__Excerpted data__
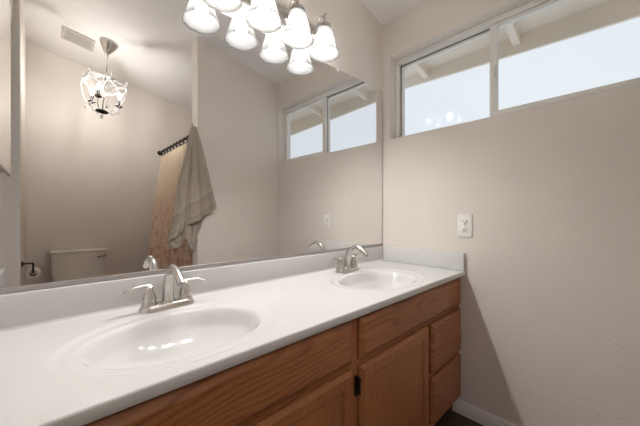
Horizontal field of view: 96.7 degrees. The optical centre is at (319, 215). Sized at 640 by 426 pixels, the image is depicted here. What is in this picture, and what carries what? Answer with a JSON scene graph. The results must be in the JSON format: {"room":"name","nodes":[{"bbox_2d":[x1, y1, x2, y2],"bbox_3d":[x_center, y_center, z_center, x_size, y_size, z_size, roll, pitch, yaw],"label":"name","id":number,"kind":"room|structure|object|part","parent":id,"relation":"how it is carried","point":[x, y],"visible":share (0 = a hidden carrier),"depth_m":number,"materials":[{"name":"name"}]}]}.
{"room":"bathroom","nodes":[
{"label":"bathroom","id":0,"kind":"room"},
{"bbox_2d":[5,0,381,293],"bbox_3d":[-0.259,-0.254,1.307,1.697,2.577,0.140,0,0,-44],"label":"wall","id":1,"kind":"structure","parent":0,"point":[357,33],"depth_m":1.63,"materials":[{"name":"paint"}]},
{"bbox_2d":[0,0,382,293],"bbox_3d":[-0.209,-0.305,1.252,1.685,0.995,0.009,0,0,-44],"label":"wall mirror","id":2,"kind":"object","parent":1,"relation":"attached to","point":[138,137],"visible":1,"depth_m":0.95,"materials":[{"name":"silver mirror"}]},
{"bbox_2d":[0,246,383,334],"bbox_3d":[-0.200,0.240,1.245,1.695,0.092,0.029,0,0,-44],"label":"backsplash","id":3,"kind":"structure","parent":1,"relation":"attached to","point":[19,311],"depth_m":0.87,"materials":[{"name":"stone"}]},
{"bbox_2d":[203,0,339,62],"bbox_3d":[-0.172,-0.858,1.178,0.680,0.196,0.166,0,0,-44],"label":"vanity light","id":4,"kind":"object","parent":1,"relation":"attached to","point":[263,16],"visible":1,"depth_m":1.20,"materials":[{"name":"white glass"}]},
{"bbox_3d":[-0.344,-0.828,0.997,0.143,0.136,0.143,0,0,-44],"label":"lamp shade","id":5,"kind":"part","parent":4,"relation":"part of","materials":[{"name":"white glass"}]},
{"bbox_3d":[-0.220,-0.828,1.117,0.143,0.136,0.143,0,0,-44],"label":"lamp shade","id":6,"kind":"part","parent":4,"relation":"part of","materials":[{"name":"white glass"}]},
{"bbox_3d":[-0.220,-0.816,1.117,0.045,0.053,0.046,0,0,-44],"label":"bulb","id":7,"kind":"part","parent":4,"relation":"part of","materials":[{"name":"white glass"}]},
{"bbox_3d":[-0.222,-0.885,1.229,0.680,0.096,0.024,0,0,-44],"label":"plate","id":8,"kind":"part","parent":4,"relation":"part of","materials":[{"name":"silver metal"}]},
{"bbox_3d":[-0.120,-0.910,1.259,0.040,0.091,0.090,0,0,-44],"label":"arm","id":9,"kind":"part","parent":4,"relation":"part of","materials":[{"name":"silver metal"}]},
{"bbox_3d":[-0.097,-0.828,1.234,0.143,0.136,0.143,0,0,-44],"label":"lamp shade","id":10,"kind":"part","parent":4,"relation":"part of","materials":[{"name":"white glass"}]},
{"bbox_3d":[-0.003,-0.910,1.371,0.040,0.091,0.090,0,0,-44],"label":"arm","id":11,"kind":"part","parent":4,"relation":"part of","materials":[{"name":"silver metal"}]},
{"bbox_3d":[0.021,-0.828,1.347,0.143,0.136,0.143,0,0,-44],"label":"lamp shade","id":12,"kind":"part","parent":4,"relation":"part of","materials":[{"name":"white glass"}]},
{"bbox_2d":[360,0,425,24],"bbox_3d":[0.683,-1.401,0.323,1.977,0.394,2.866,0,0,-44],"label":"ceiling","id":13,"kind":"structure","parent":0,"point":[384,11],"depth_m":1.71,"materials":[{"name":"paint"}]},
{"bbox_2d":[434,409,482,425],"bbox_3d":[0.683,1.065,0.323,1.977,0.060,2.866,0,0,-44],"label":"floor","id":14,"kind":"structure","parent":0,"point":[450,418],"depth_m":1.44,"materials":[{"name":"brown wood"}]},
{"bbox_2d":[84,278,460,425],"bbox_3d":[-0.039,0.673,1.077,1.693,0.723,0.489,0,0,-44],"label":"vanity cabinet","id":15,"kind":"object","parent":14,"relation":"on","point":[398,363],"visible":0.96,"depth_m":0.86,"materials":[{"name":"brown wood"}]},
{"bbox_3d":[-0.190,0.394,0.606,0.803,0.133,0.018,0,0,-44],"label":"false drawer","id":16,"kind":"part","parent":15,"relation":"part of","materials":[{"name":"brown wood"}]},
{"bbox_2d":[0,260,465,425],"bbox_3d":[-0.034,0.333,1.072,1.695,0.095,0.509,0,0,-44],"label":"countertop","id":17,"kind":"structure","parent":15,"relation":"on","point":[81,372],"depth_m":0.71,"materials":[{"name":"stone"}]},
{"bbox_2d":[123,264,206,313],"bbox_3d":[-0.469,0.216,0.879,0.178,0.140,0.179,0,0,0],"label":"faucet","id":18,"kind":"object","parent":17,"relation":"on","point":[150,304],"visible":1,"depth_m":0.86,"materials":[{"name":"silver metal"}]},
{"bbox_3d":[-0.530,0.214,0.831,0.018,0.019,0.074,0,0,36],"label":"lever","id":19,"kind":"part","parent":18,"relation":"part of","materials":[{"name":"silver metal"}]},
{"bbox_3d":[-0.512,0.239,0.855,0.043,0.062,0.043,0,0,-44],"label":"handle","id":20,"kind":"part","parent":18,"relation":"part of","materials":[{"name":"silver metal"}]},
{"bbox_3d":[-0.475,0.277,0.890,0.158,0.018,0.054,0,0,-44],"label":"plate","id":21,"kind":"part","parent":18,"relation":"part of","materials":[{"name":"silver metal"}]},
{"bbox_3d":[-0.437,0.208,0.850,0.045,0.125,0.154,0,0,-44],"label":"spout","id":22,"kind":"part","parent":18,"relation":"part of","materials":[{"name":"silver metal"}]},
{"bbox_3d":[-0.438,0.239,0.925,0.043,0.062,0.043,0,0,-44],"label":"handle","id":23,"kind":"part","parent":18,"relation":"part of","materials":[{"name":"silver metal"}]},
{"bbox_3d":[-0.414,0.214,0.942,0.074,0.019,0.018,0,0,-34],"label":"lever","id":24,"kind":"part","parent":18,"relation":"part of","materials":[{"name":"silver metal"}]},
{"bbox_2d":[332,245,368,272],"bbox_3d":[0.147,0.216,1.458,0.178,0.140,0.179,0,0,0],"label":"faucet","id":25,"kind":"object","parent":17,"relation":"on","point":[349,264],"visible":1,"depth_m":1.44,"materials":[{"name":"silver metal"}]},
{"bbox_3d":[0.104,0.239,1.433,0.043,0.062,0.043,0,0,-44],"label":"handle","id":26,"kind":"part","parent":25,"relation":"part of","materials":[{"name":"silver metal"}]},
{"bbox_3d":[0.141,0.277,1.469,0.158,0.018,0.054,0,0,-44],"label":"plate","id":27,"kind":"part","parent":25,"relation":"part of","materials":[{"name":"silver metal"}]},
{"bbox_3d":[0.177,0.239,1.504,0.043,0.062,0.043,0,0,-44],"label":"handle","id":28,"kind":"part","parent":25,"relation":"part of","materials":[{"name":"silver metal"}]},
{"bbox_3d":[0.178,0.208,1.429,0.045,0.125,0.154,0,0,-44],"label":"spout","id":29,"kind":"part","parent":25,"relation":"part of","materials":[{"name":"silver metal"}]},
{"bbox_2d":[383,246,464,270],"bbox_3d":[0.577,0.240,1.645,0.020,0.092,0.488,0,0,-44],"label":"side splash","id":30,"kind":"object","parent":17,"relation":"on","point":[432,258],"visible":1,"depth_m":1.61,"materials":[{"name":"stone"}]},
{"bbox_3d":[-0.071,0.711,0.720,0.473,0.465,0.018,0,0,-44],"label":"door","id":31,"kind":"part","parent":15,"relation":"part of","materials":[{"name":"brown wood"}]},
{"bbox_3d":[-0.071,0.711,0.721,0.379,0.371,0.005,0,0,-44],"label":"panel","id":32,"kind":"part","parent":15,"relation":"part of","materials":[{"name":"brown wood"}]},
{"bbox_3d":[0.111,0.632,0.921,1.693,0.641,0.020,0,0,-44],"label":"frame","id":33,"kind":"part","parent":15,"relation":"part of","materials":[{"name":"brown wood"}]},
{"bbox_3d":[0.297,0.713,1.073,0.473,0.461,0.018,0,0,-44],"label":"door","id":34,"kind":"part","parent":15,"relation":"part of","materials":[{"name":"brown wood"}]},
{"bbox_3d":[0.297,0.713,1.073,0.379,0.367,0.005,0,0,-44],"label":"panel","id":35,"kind":"part","parent":15,"relation":"part of","materials":[{"name":"brown wood"}]},
{"bbox_3d":[0.430,0.396,1.200,0.843,0.133,0.018,0,0,-44],"label":"false drawer","id":36,"kind":"part","parent":15,"relation":"part of","materials":[{"name":"brown wood"}]},
{"bbox_3d":[0.613,0.834,1.375,0.338,0.218,0.018,0,0,-44],"label":"drawer","id":37,"kind":"part","parent":15,"relation":"part of","materials":[{"name":"brown wood"}]},
{"bbox_3d":[0.613,0.594,1.375,0.338,0.219,0.018,0,0,-44],"label":"drawer","id":38,"kind":"part","parent":15,"relation":"part of","materials":[{"name":"brown wood"}]},
{"bbox_2d":[382,0,639,425],"bbox_3d":[1.347,-0.098,0.958,0.140,2.265,2.866,0,0,-44],"label":"wall","id":39,"kind":"structure","parent":0,"point":[549,306],"depth_m":1.27,"materials":[{"name":"paint"}]},
{"bbox_2d":[458,214,471,236],"bbox_3d":[0.749,0.052,1.474,0.009,0.117,0.071,0,0,-44],"label":"wall outlet","id":40,"kind":"object","parent":39,"relation":"attached to","point":[464,220],"visible":1,"depth_m":1.47,"materials":[{"name":"white plastic"}]},
{"bbox_2d":[461,227,467,231],"bbox_3d":[0.747,0.072,1.472,0.003,0.029,0.034,0,0,-44],"label":"receptacle","id":41,"kind":"object","parent":40,"relation":"attached to","point":[463,229],"depth_m":1.47,"materials":[{"name":"white plastic"}]},
{"bbox_2d":[461,219,467,224],"bbox_3d":[0.747,0.033,1.472,0.003,0.029,0.034,0,0,-44],"label":"receptacle","id":42,"kind":"object","parent":40,"relation":"attached to","point":[463,221],"depth_m":1.47,"materials":[{"name":"white plastic"}]},
{"bbox_2d":[453,399,517,425],"bbox_3d":[0.951,1.001,1.260,0.013,0.068,0.742,0,0,-44],"label":"baseboard","id":43,"kind":"structure","parent":39,"relation":"attached to","point":[476,414],"depth_m":1.42,"materials":[{"name":"white paint"}]},
{"bbox_2d":[396,0,639,137],"bbox_3d":[0.889,-0.741,1.472,0.070,0.520,1.095,0,0,-44],"label":"window","id":44,"kind":"structure","parent":39,"relation":"in","point":[491,27],"depth_m":1.45,"materials":[{"name":"plastic"}]},
{"bbox_3d":[1.063,-0.737,1.270,0.022,0.465,0.539,0,0,-44],"label":"sash","id":45,"kind":"part","parent":44,"relation":"part of","materials":[{"name":"plastic"}]},
{"label":"outside","id":46,"kind":"structure","parent":0,"visible":0},
{"bbox_2d":[405,0,609,78],"bbox_3d":[1.375,-1.208,1.391,0.500,0.112,4.800,0,0,-44],"label":"eave","id":47,"kind":"object","parent":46,"point":[567,8],"visible":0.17,"depth_m":1.75,"materials":[{"name":"paint"}]},
{"bbox_2d":[412,62,428,78],"bbox_3d":[0.676,-1.169,2.106,0.480,0.150,0.040,0,0,-44],"label":"rafter","id":48,"kind":"object","parent":47,"relation":"attached to","point":[420,68],"visible":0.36,"depth_m":2.21,"materials":[{"name":"paint"}]},
{"bbox_2d":[504,22,520,46],"bbox_3d":[1.095,-1.169,1.669,0.480,0.150,0.040,0,0,-44],"label":"rafter","id":49,"kind":"object","parent":47,"relation":"attached to","point":[512,30],"visible":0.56,"depth_m":1.76,"materials":[{"name":"paint"}]},
{"bbox_2d":[405,0,639,88],"bbox_3d":[1.549,-1.042,1.557,0.020,0.229,4.800,0,0,-44],"label":"fascia","id":50,"kind":"object","parent":47,"relation":"attached to","point":[612,12],"visible":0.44,"depth_m":1.71,"materials":[{"name":"paint"}]}
]}

__What you will do__
Scan the material for the string "panel". Copy each line where it appears.

__Solution below__
{"bbox_3d":[-0.071,0.711,0.721,0.379,0.371,0.005,0,0,-44],"label":"panel","id":32,"kind":"part","parent":15,"relation":"part of","materials":[{"name":"brown wood"}]},
{"bbox_3d":[0.297,0.713,1.073,0.379,0.367,0.005,0,0,-44],"label":"panel","id":35,"kind":"part","parent":15,"relation":"part of","materials":[{"name":"brown wood"}]},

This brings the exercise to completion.